Remarriage among the elderly is a widespread phenomenon. With the extension of people's life expectancy, the increase in the divorce rate and the change of social attitudes, the trend of remarriage among the elderly is becoming more and more obvious. Remarriage of the elderly may bring some benefits, such as increased social circles, improved quality of life, improved psychological state, etc., but it may also bring some challenges, such as complex family relationships, property division and other issues.
When it comes to the remarriage of the elderly, the factors we need to consider include, but are not limited to, the following:
Whether the relationship between the two parties is stable: Older people have rich emotional experiences, and the motivation for remarriage may come from different reasons, such as loneliness, life needs, etc. Therefore, when considering remarriage, it is necessary to carefully evaluate whether the relationship between the two parties is sincere and stable.
Attitudes of family members: Remarriage of older people can have an impact on family relationships, so the attitudes of family members need to be considered. If family members do not support remarriage, they need to think about how to balance the needs of both parties with the interests of the family.
Property division issues: After the elderly remarry, the issue of property division may become a point of contention. Therefore, it is necessary to have a clear estate plan before remarrying to avoid property disputes.

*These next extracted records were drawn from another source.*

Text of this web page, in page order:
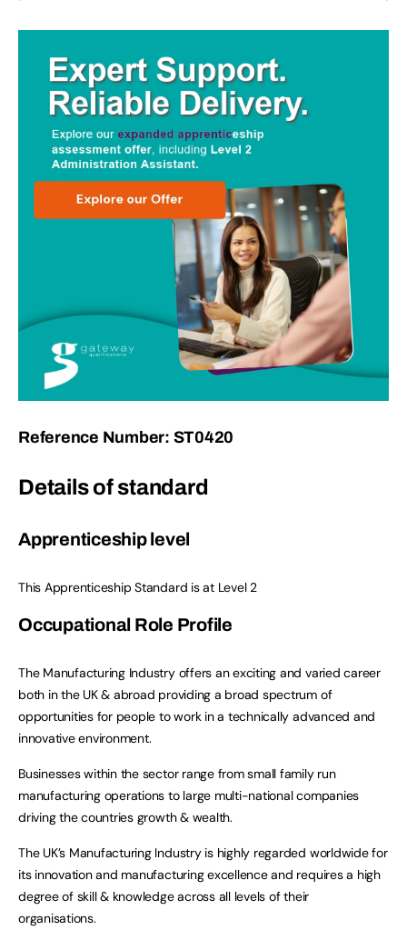
Reference Number: ST0420
Details of standard
Apprenticeship level
This Apprenticeship Standard is at Level 2
Occupational Role Profile
The Manufacturing Industry offers an exciting and varied career
both in the UK & abroad providing a broad spectrum of
opportunities for people to work in a technically advanced and
innovative environment.
Businesses within the sector range from small family run
manufacturing operations to large multi-national companies
driving the countries growth & wealth.
The UK’s Manufacturing Industry is highly regarded worldwide for
its innovation and manufacturing excellence and requires a high
degree of skill & knowledge across all levels of their
organisations.
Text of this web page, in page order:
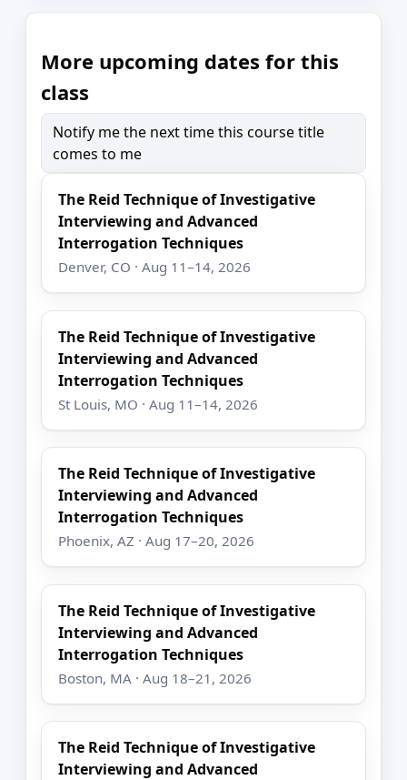
More upcoming dates for this
class
Notify me the next time this course title
comes to me
The Reid Technique of Investigative
Interviewing and Advanced
Interrogation Techniques
Denver, CO · Aug 11–14, 2026
The Reid Technique of Investigative
Interviewing and Advanced
Interrogation Techniques
St Louis, MO · Aug 11–14, 2026
The Reid Technique of Investigative
Interviewing and Advanced
Interrogation Techniques
Phoenix, AZ · Aug 17–20, 2026
The Reid Technique of Investigative
Interviewing and Advanced
Interrogation Techniques
Boston, MA · Aug 18–21, 2026
The Reid Technique of Investigative
Interviewing and Advanced
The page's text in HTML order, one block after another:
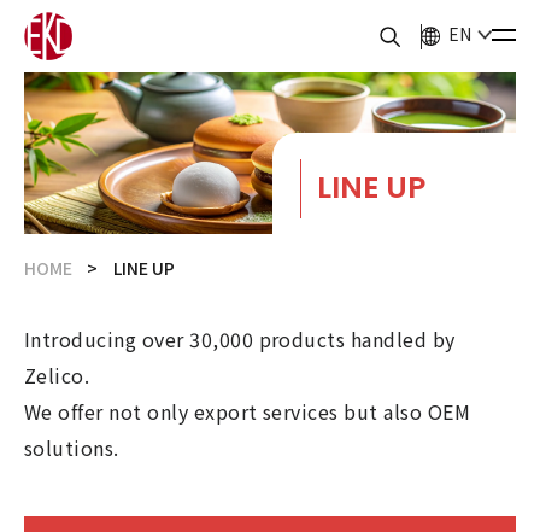
EN
LINE UP
HOME LINE UP
Introducing over 30,000 products handled by
Zelico.
We offer not only export services but also OEM
solutions.
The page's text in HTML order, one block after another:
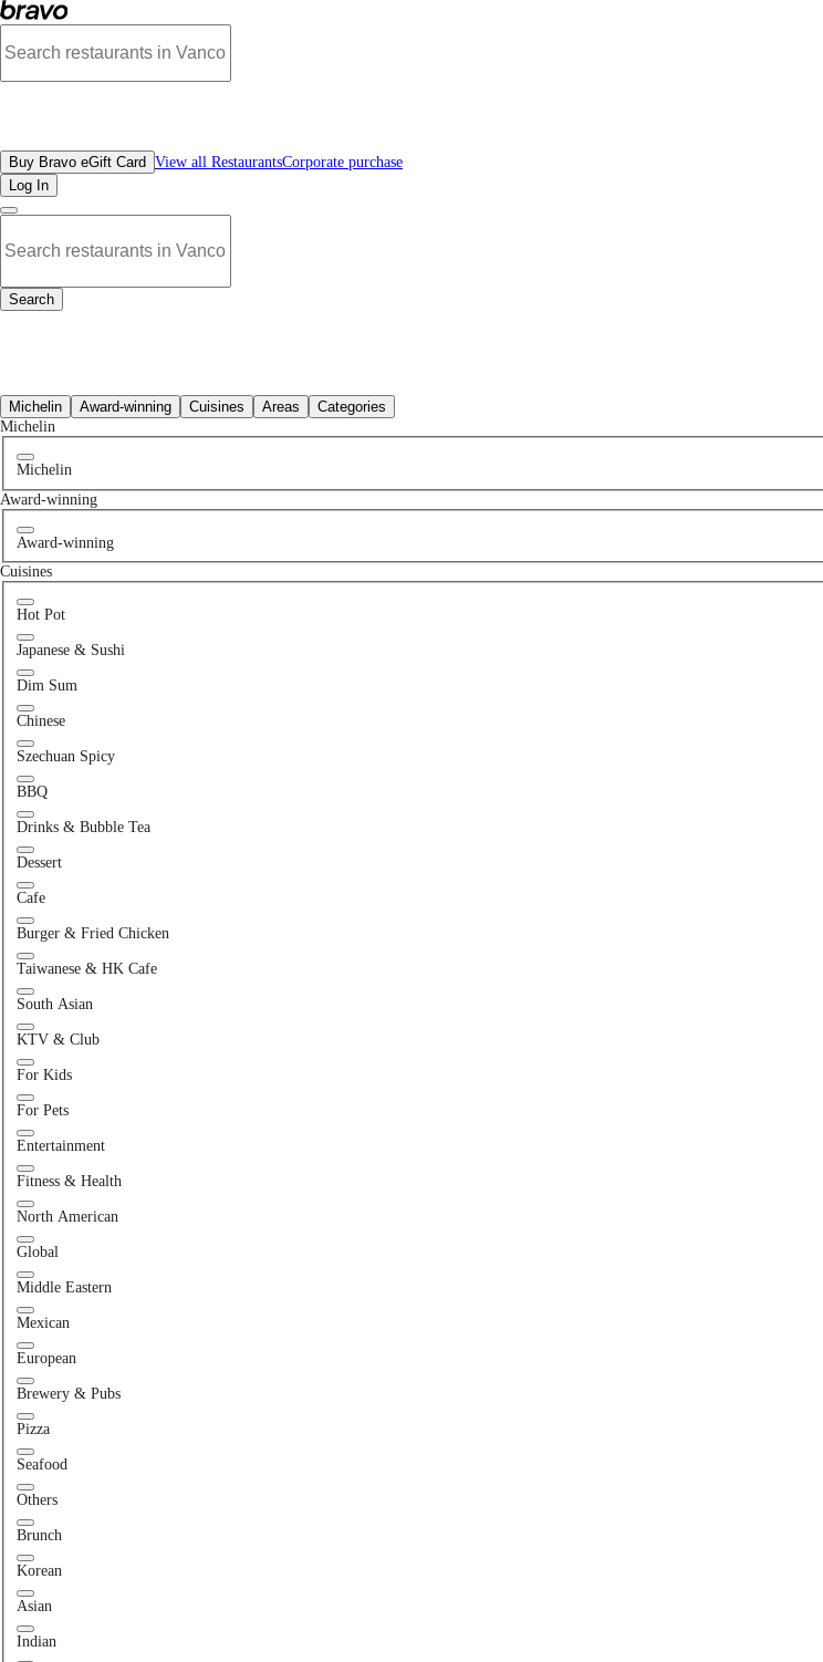
Best Chinese Restaurants Near Me | Bravo - Discover Vancouver's Best Restaurants | eGift Cards | Dine-In Deals | Rewards and More
All Restaurants
Buy Bravo eGift Card View all RestaurantsCorporate purchase
Log In
Search
All Restaurants
Michelin Award-winning Cuisines Areas
Categories
Michelin
Michelin
Award-winning
Award-winning
Cuisines
Hot Pot
Japanese & Sushi
Dim Sum
Chinese
Szechuan Spicy
BBQ
Drinks & Bubble Tea
Dessert
Cafe
Burger & Fried Chicken
Taiwanese & HK Cafe
South Asian
KTV & Club
For Kids
For Pets
Entertainment
Fitness & Health
North American
Global
Middle Eastern
Mexican
European
Brewery & Pubs
Pizza
Seafood
Others
Brunch
Korean
Asian
Indian
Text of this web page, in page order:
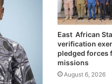
East African
verification
pledged forces
missions
August 6, 2026
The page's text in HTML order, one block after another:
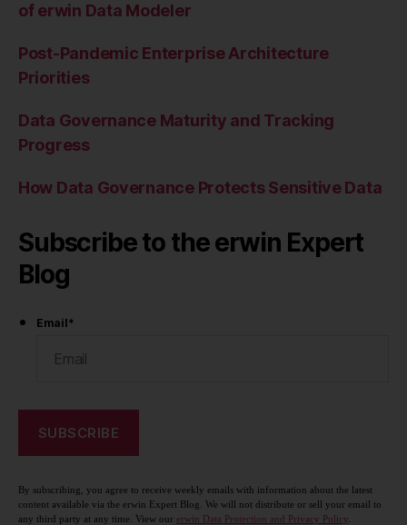
of erwin Data Modeler
Post-Pandemic Enterprise Architecture
Priorities
Data Governance Maturity and Tracking
Progress
How Data Governance Protects Sensitive Data
Subscribe to the erwin Expert
Blog
Email*
By subscribing, you agree to receive weekly emails with information about the latest
content available via the erwin Expert Blog. We will not distribute or sell your email to
any third party at any time. View our erwin Data Protection and Privacy Policy.
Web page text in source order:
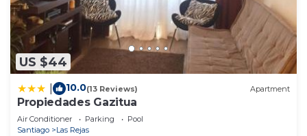
US $44
10.0(13 Reviews) Apartment
Propiedades Gazitua
Air Conditioner Parking
Pool
Santiago
Las Rejas
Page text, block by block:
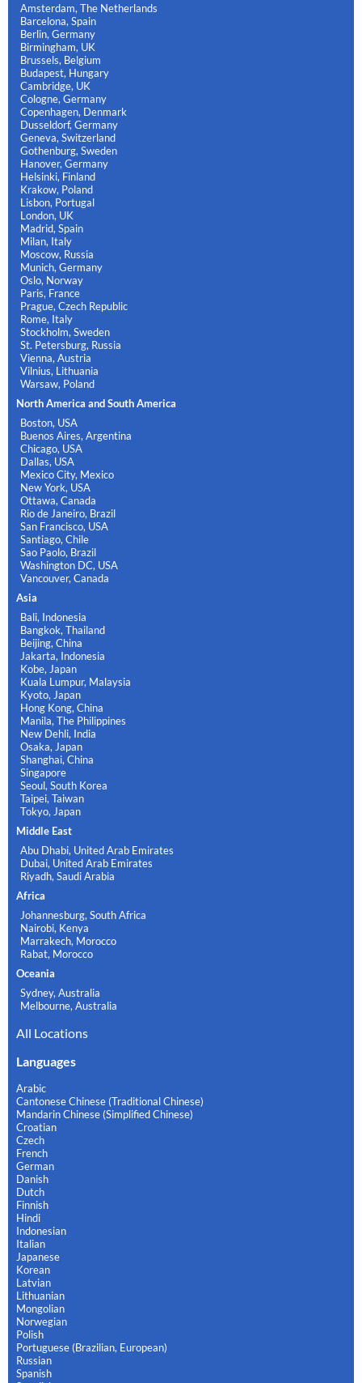
Amsterdam, The Netherlands
Barcelona, Spain
Berlin, Germany
Birmingham, UK
Brussels, Belgium
Budapest, Hungary
Cambridge, UK
Cologne, Germany
Copenhagen, Denmark
Dusseldorf, Germany
Geneva, Switzerland
Gothenburg, Sweden
Hanover, Germany
Helsinki, Finland
Krakow, Poland
Lisbon, Portugal
London, UK
Madrid, Spain
Milan, Italy
Moscow, Russia
Munich, Germany
Oslo, Norway
Paris, France
Prague, Czech Republic
Rome, Italy
Stockholm, Sweden
St. Petersburg, Russia
Vienna, Austria
Vilnius, Lithuania
Warsaw, Poland
North America and South America
Boston, USA
Buenos Aires, Argentina
Chicago, USA
Dallas, USA
Mexico City, Mexico
New York, USA
Ottawa, Canada
Rio de Janeiro, Brazil
San Francisco, USA
Santiago, Chile
Sao Paolo, Brazil
Washington DC, USA
Vancouver, Canada
Asia
Bali, Indonesia
Bangkok, Thailand
Beijing, China
Jakarta, Indonesia
Kobe, Japan
Kuala Lumpur, Malaysia
Kyoto, Japan
Hong Kong, China
Manila, The Philippines
New Dehli, India
Osaka, Japan
Shanghai, China
Singapore
Seoul, South Korea
Taipei, Taiwan
Tokyo, Japan
Middle East
Abu Dhabi, United Arab Emirates
Dubai, United Arab Emirates
Riyadh, Saudi Arabia
Africa
Johannesburg, South Africa
Nairobi, Kenya
Marrakech, Morocco
Rabat, Morocco
Oceania
Sydney, Australia
Melbourne, Australia
All Locations
Languages
Arabic
Cantonese Chinese (Traditional Chinese)
Mandarin Chinese (Simplified Chinese)
Croatian
Czech
French
German
Danish
Dutch
Finnish
Hindi
Indonesian
Italian
Japanese
Korean
Latvian
Lithuanian
Mongolian
Norwegian
Polish
Portuguese (Brazilian, European)
Russian
Spanish
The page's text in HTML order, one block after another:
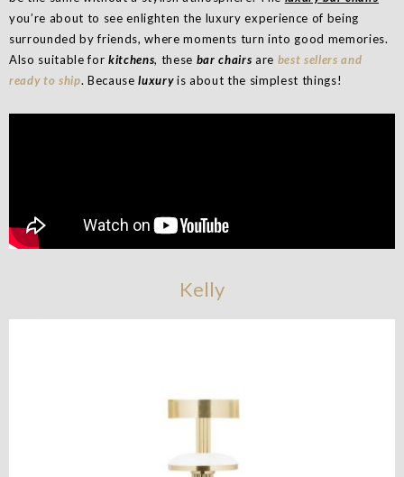
you’re about to see enlighten the luxury experience of being
surrounded by friends, where moments turn into good memories.
Also suitable for kitchens, these bar chairs are best sellers and
ready to ship. Becauseluxury is about the simplest things!
Kelly
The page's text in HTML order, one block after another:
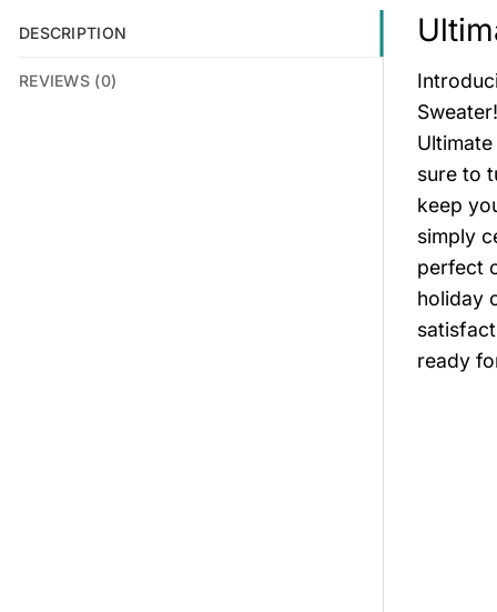
DESCRIPTION
REVIEWS (0)
sure to
keep
simply
perfect
holiday
ready
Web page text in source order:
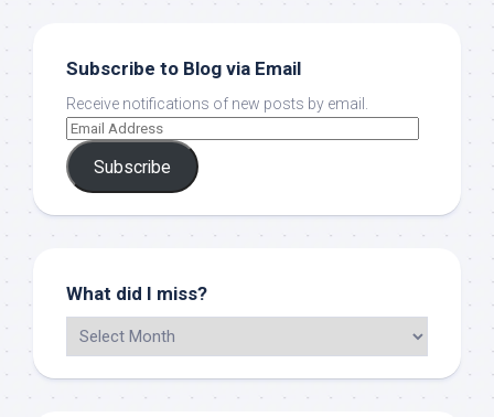
Subscribe to Blog via Email
Receive notifications of new posts by email.
Subscribe
What did I miss?
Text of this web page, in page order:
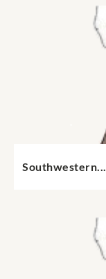
Southwestern...
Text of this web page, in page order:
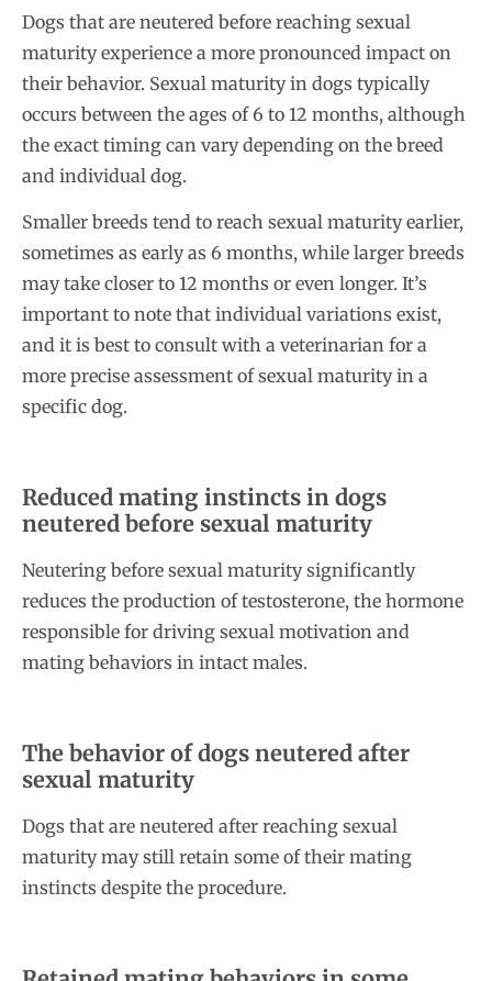
Dogs that are neutered before reaching sexual
maturity experience a more pronounced impact on
their behavior. Sexual maturity in dogs typically
occurs between the ages of 6 to 12 months, although
the exact timing can vary depending on the breed
and individual dog.
Smaller breeds tend to reach sexual maturity earlier,
sometimes as early as 6 months, while larger breeds
may take closer to 12 months or even longer. It’s
important to note that individual variations exist,
and it is best to consult with a veterinarian for a
more precise assessment of sexual maturity in a
specific dog.
Reduced mating instincts in dogs
neutered before sexual maturity
Neutering before sexual maturity significantly
reduces the production of testosterone, the hormone
responsible for driving sexual motivation and
mating behaviors in intact males.
The behavior of dogs neutered after
sexual maturity
Dogs that are neutered after reaching sexual
maturity may still retain some of their mating
instincts despite the procedure.
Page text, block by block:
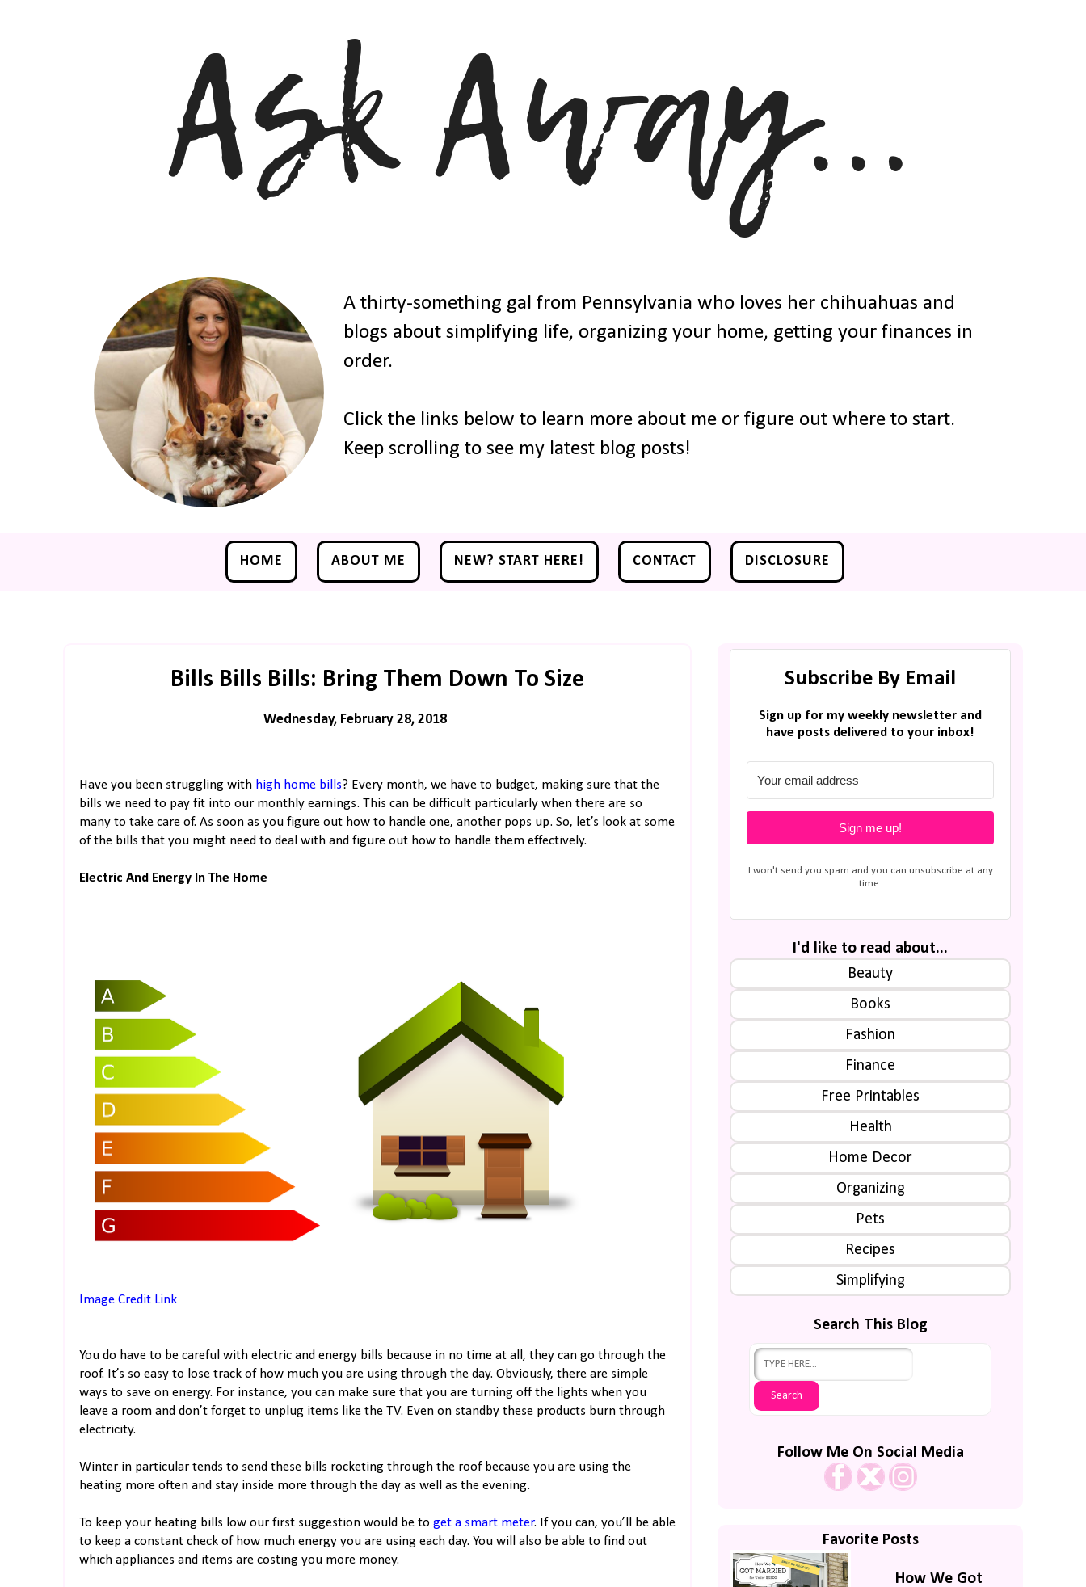
A thirty-something gal from Pennsylvania who loves her chihuahuas and
blogs about simplifying life, organizing your home, getting your finances in
order.
Click the links below to learn more about me or figure out where to start.
Keep scrolling to see my latest blog posts!
HOME ABOUT ME NEW? START HERE! CONTACT DISCLOSURE
Bills Bills Bills: Bring Them Down To Size
Wednesday, February 28, 2018
Have you been struggling with high home bills? Every month, we have to budget, making sure that the
bills we need to pay fit into our monthly earnings. This can be difficult particularly when there are so
many to take care of. As soon as you figure out how to handle one, another pops up. So, let’s look at some
of the bills that you might need to deal with and figure out how to handle them effectively.
Electric And Energy In The Home
Image Credit Link
You do have to be careful with electric and energy bills because in no time at all, they can go through the
roof. It’s so easy to lose track of how much you are using through the day. Obviously, there are simple
ways to save on energy. For instance, you can make sure that you are turning off the lights when you
leave a room and don’t forget to unplug items like the TV. Even on standby these products burn through
electricity.
Winter in particular tends to send these bills rocketing through the roof because you are using the
heating more often and stay inside more through the day as well as the evening.
To keep your heating bills low our first suggestion would be to get a smart meter. If you can, you’ll be able
to keep a constant check of how much energy you are using each day. You will also be able to find out
which appliances and items are costing you more money.
Subscribe By Email
Sign up for my weekly newsletter and
have posts delivered to your inbox!
Sign me up!
I won't send you spam and you can unsubscribe at any
time.
I'd like to read about...
Beauty
Books
Fashion
Finance
Free Printables
Health
Home Decor
Organizing
Pets
Recipes
Simplifying
Search This Blog
Follow Me On Social Media
Favorite Posts
How We Got
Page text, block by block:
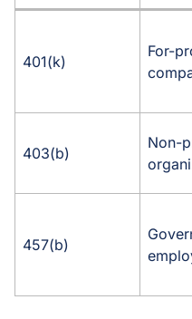
401(k)
For-
403(b)
Non-
457(b)
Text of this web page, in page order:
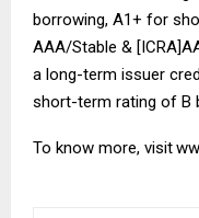
borrowing, A1+ for
AAA/Stable &
a long-term issuer
short-term rating of B
To know more, visit
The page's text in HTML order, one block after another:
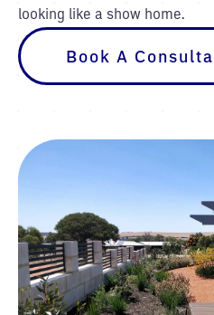
looking like a show home.
Book A
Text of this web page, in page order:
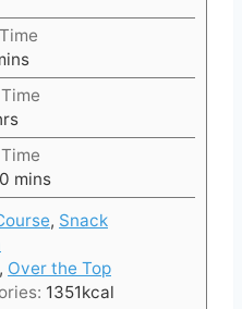
m
i
n
t
e
mins
, Snack
, Over the Top
1351kcal
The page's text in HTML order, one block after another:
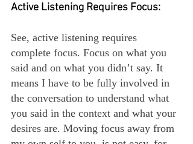
Active Listening Requires Focus:
See, active listening requires
complete focus. Focus on what you
said and on what you didn’t say. It
means I have to be fully involved in
the conversation to understand what
you said in the context and what your
desires are. Moving focus away from
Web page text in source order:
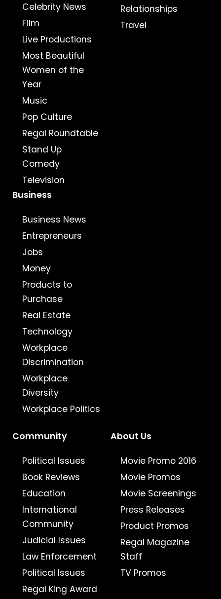
Celebrity News
Film
Live Productions
Most Beautiful
Women of the
Year
Music
Pop Culture
Regal Roundtable
Stand Up
Comedy
Television
Relationships
Travel
Business
Business News
Entrepreneurs
Jobs
Money
Products to
Purchase
Real Estate
Technology
Workplace
Discrimination
Workplace
Diversity
Workplace Politics
Community
Political Issues
Book Reviews
Education
International
Community
Judicial Issues
Law Enforcement
Political Issues
Regal King Award
About Us
Movie Promo 2016
Movie Promos
Movie Screenings
Press Releases
Product Promos
Regal Magazine
Staff
TV Promos
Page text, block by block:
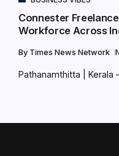
Connester
Workforce Across
By Times News Network
Pathanamthitta |

Social perceptions: Despite the gradual opening up of social perceptions, in some regions and cultures, remarriage by older people is still seen as an unacceptable behavior. Therefore, it is necessary to consider the influence of social perceptions and weigh the pros and cons before making a decision.
To sum up, remarriage for the elderly is a complex issue that requires careful weighing of the pros and cons and making a decision on a case-by-case basis. If you or someone close to you is facing the problem of remarrying in the elderly, it is advisable to consult a professional or authority for more information and advice.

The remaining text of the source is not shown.